Recorded data
· · · ·
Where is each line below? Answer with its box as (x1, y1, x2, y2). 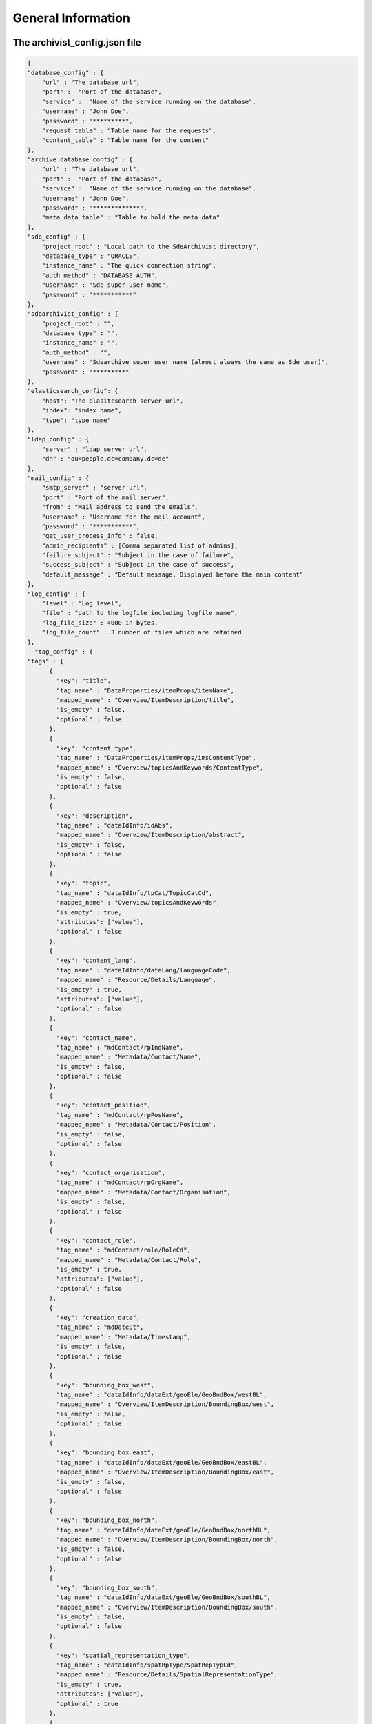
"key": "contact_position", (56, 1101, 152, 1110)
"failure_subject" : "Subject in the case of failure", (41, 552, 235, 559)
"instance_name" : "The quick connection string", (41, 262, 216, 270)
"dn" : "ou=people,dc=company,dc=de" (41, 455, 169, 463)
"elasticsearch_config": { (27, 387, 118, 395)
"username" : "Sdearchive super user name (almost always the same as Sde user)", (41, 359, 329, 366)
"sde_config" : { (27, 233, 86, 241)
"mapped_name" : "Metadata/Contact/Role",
· · · ·
WORK ORDER >> Exact repetition of all the records is required, with the pictures excluded.

OUTPUT FOR THIS EXERCISE >>
Where is each line below? Answer with its box as (x1, y1, x2, y2). 
"key": "contact_position", (56, 1101, 152, 1110)
"failure_subject" : "Subject in the case of failure", (41, 552, 235, 559)
"instance_name" : "The quick connection string", (41, 262, 216, 270)
"dn" : "ou=people,dc=company,dc=de" (41, 455, 169, 463)
"elasticsearch_config": { (27, 387, 118, 395)
"username" : "Sdearchive super user name (almost always the same as Sde user)", (41, 359, 329, 366)
"sde_config" : { (27, 233, 86, 241)
"mapped_name" : "Metadata/Contact/Role",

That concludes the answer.